Размер шрифта
-
+

Осень Средневековья - стр. 75

.

Насколько это серьезно? Когда мессир Филипп По дает обет на время турецкого похода оставить свою правую руку не защищенной доспехом, герцог велит к этой (письменно зафиксированной) клятве приписать следующее: «Ce n’est pas le plaisir de mon très redoubté seigneur, que messire Phelippe Pot voise en sa compaignie ou saint voyage qu’il a voué le bras désarmé; mais il est content qu’il voist aveuc lui armé bien et soufisamment, ainsy qu’il appartient»[404] [ «Не угодно будет опасающемуся моему господину, чтобы мессир Филипп По сопутствовал ему в его священном походе с незащищенной, по обету, рукою; доволен будет он, коли тот последует за ним при доспехах, во всеоружии, как то ему подобает»]. Так что на это, кажется, смотрели серьезно и считались с возможной опасностью. Всеобщее волнение царит в связи с клятвою самого герцога[405].

Некоторые, более осторожные, дают условные обеты, одновременно свидетельствуя и о серьезности своих намерений, и о стремлении ограничиться одной только красивою формой[406]. Подчас это приближается к шуточному пари – вроде того, когда между собою делят орех-двойчатку, бледный отголосок былых обетов[407]. Элемента насмешки не лишен и гневный Vœu du héron: ведь Робер Артуа предлагает королю, выказавшему себя не слишком воинственным, цаплю, пугливейшую из птиц. После того как Эдуард дал обет, все смеются, Жан дё Бомон – устами которого произносятся приведенные выше слова[408] из Vœu du héron, слова, тонкой насмешкой прикрывающие эротический характер обета, произнесенного за бокалом вина и в присутствии дам, – согласно другому рассказу, при виде цапли цинично клянется служить тому господину, от коего может он ожидать более всего денег и иного добра. На что английские рыцари разражаются хохотом[409]. Да и каким, несмотря на помпезность, с которой давали Vœux du faisan, должно было быть настроение пирующих, когда Женне дё Ребревьетт клялся, что если он не добьется благосклонности своей дамы сердца перед отправлением в поход, то по возвращении с Востока он женится на первой же даме или девице, у которой найдется двадцать тысяч крон… «se elle veult»[410] [ «коль она пожелает»]. И этот же Ребревьетт пускается в путь как «povre escuier» [ «бедный оруженосец»] на поиски приключений и сражается с маврами при Гранаде и Сеуте.
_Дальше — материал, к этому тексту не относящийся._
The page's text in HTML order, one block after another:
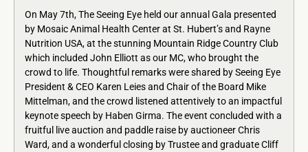
On May 7th, The Seeing Eye held our annual Gala presented
by Mosaic Animal Health Center at St. Hubert’s and Rayne
Nutrition USA, at the stunning Mountain Ridge Country Club
which included John Elliott as our MC, who brought the
crowd to life. Thoughtful remarks were shared by Seeing Eye
President & CEO Karen Leies and Chair of the Board Mike
Mittelman, and the crowd listened attentively to an impactful
keynote speech by Haben Girma. The event concluded with a
fruitful live auction and paddle raise by auctioneer Chris
Ward, and a wonderful closing by Trustee and graduate Cliff
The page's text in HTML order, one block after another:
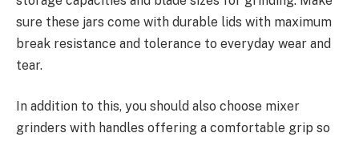
sure these jars come with durable lids with maximum
break resistance and tolerance to everyday wear and
tear.
In addition to this, you should also choose mixer
grinders with handles offering a comfortable grip so
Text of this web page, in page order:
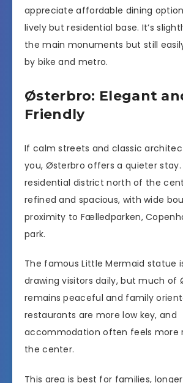
appreciate affordable dining
lively but residential base. It’s
the main monuments but still
by bike and metro.
Østerbro: Elegant
Friendly
If calm streets and classic
you, Østerbro offers a quieter stay.
residential district north of the
refined and spacious, with wide
proximity to Fælledparken,
park.
The famous Little Mermaid statue
drawing visitors daily, but much of
remains peaceful and family
restaurants are more low key, and
accommodation often feels more
the center.
This area is best for families,

Так усталая аристократия смеется над своими собственными идеалами. Когда с помощью всех средств фантазии и художества она пышно нарядила, щедро украсила и облекла в пластичную форму страстную мечту о прекрасной жизни, именно тогда она решила, что жизнь, собственно, не так уже прекрасна. И она стала смеяться.

Глава VII

Значение рыцарского идеала в войне и политике

Пустая иллюзия, рыцарское величие, мода и церемониал, пышная и обманчивая игра! Действительная история позднего Средневековья – скажет историк, который на основании документов прослеживает развитие хозяйственного уклада и государственности, – мало что сможет извлечь из фальшивого рыцарского Ренессанса, этого ветхого лака, уже отслоившегося и осыпавшегося. Люди, творившие эту историю, были отнюдь не мечтателями, но расчетливыми, трезвыми государственными деятелями и торговцами, будь то князья, дворяне, прелаты или бюргеры.

Конечно, они и в самом деле были такими. Однако мечту о прекрасном, грезу о высшей, благородной жизни история культуры должна принимать в расчет в той же мере, что и цифры народонаселения и налогообложения. Ученый, исследующий современное общество, исходя из роста банковских операций и развития транспорта, распространения политических и военных конфликтов, по завершении таких исследований вполне мог бы сказать: я не заметил почти ничего, что касалось бы музыки; судя по всему, она не так уж много значила в культуре данной эпохи.